My task: CONTINUE To research document similarity techniques
Cosine Similarity vs. Euclidean Distance
I ran an example python code to try to understand the measurement and accuracy differences between the two methods.
I began by importing all the necessary libraries and API’s for this code, including the Wikipedia API. Through this, I was able to access the Wikipedia articles on Machine Learning, Artificial Intelligence, Soccer, and Tennis. Based on my selection, I could already make the assumptions that the Machine Learning article would be more similar to the Artificial Intelligence than to Tennis or Soccer and that Tennis would be more similar to Soccer than to Machine Learning or Artificial Intelligence.
I saved each of the Wikipedia articles in their own own variable so that they can be used throughout the program. Then, I used the CountVectorizer() to turn all of the documents into their own vectors for comparison purposes.
I will use the following abbreviations throughout the program:
- ML –> Machine Learning
- AI –> Artificial Intelligence
First, I measured the Euclidean Distance from ML to every other article. As expected, the ML article was closer to (more similar to AI than to tennis.
Then, I repeated the process with cosine similarity. The result was the same: ML was more similar (closer to 1) to AI than to soccer or tennis. However, the gap was not as large as I expected when comparing ML to either of the sports.
After those results, I decided to test all the articles now against the following tweet:
“New research release: overcoming many of Reinforcement Learning’s limitations with Evolution Strategies.”
Of course, this tweet is rather broad. So, there is not much we can conclude regarding its similarity to the articles.
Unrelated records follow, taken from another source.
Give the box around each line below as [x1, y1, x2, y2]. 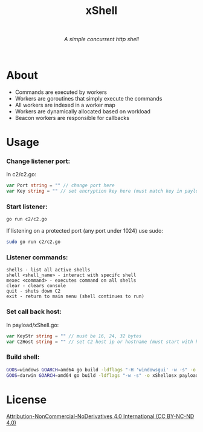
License [6, 393, 47, 407]
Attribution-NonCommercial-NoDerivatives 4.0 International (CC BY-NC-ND [6, 413, 195, 420]
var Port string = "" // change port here [6, 182, 115, 188]
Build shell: [6, 353, 40, 361]
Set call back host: [6, 307, 62, 316]
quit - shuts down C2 [6, 288, 61, 294]
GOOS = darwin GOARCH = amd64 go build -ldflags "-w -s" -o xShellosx [6, 372, 177, 379]
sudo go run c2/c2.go [6, 239, 61, 245]

Using Euclidean distance, I found that this tweet is the most similar to ML. However, it is nearly just as similar to AI as it is to tennis.
Using cosine similarity, I found that this tweet is the most similar to ML as well and equally similar to soccer as it is to tennis.
Let’s try something different:
“#LegendsDownUnder The Reds are out for the warm up at the @nibStadium. Not long now until kick-off in Perth.”
From first glance, I can tell this tweet is about sports of some kind.
Using Euclidean distance, I found that this tweet is surprisingly the most similar to ML than to either of the sports. However, using cosine similarity, I found that this tweet is more similar to the sports than the ML or AI.
Conclusion: Cosine Similarity is more accurate measurement than Euclidean distance when it comes to document similarity.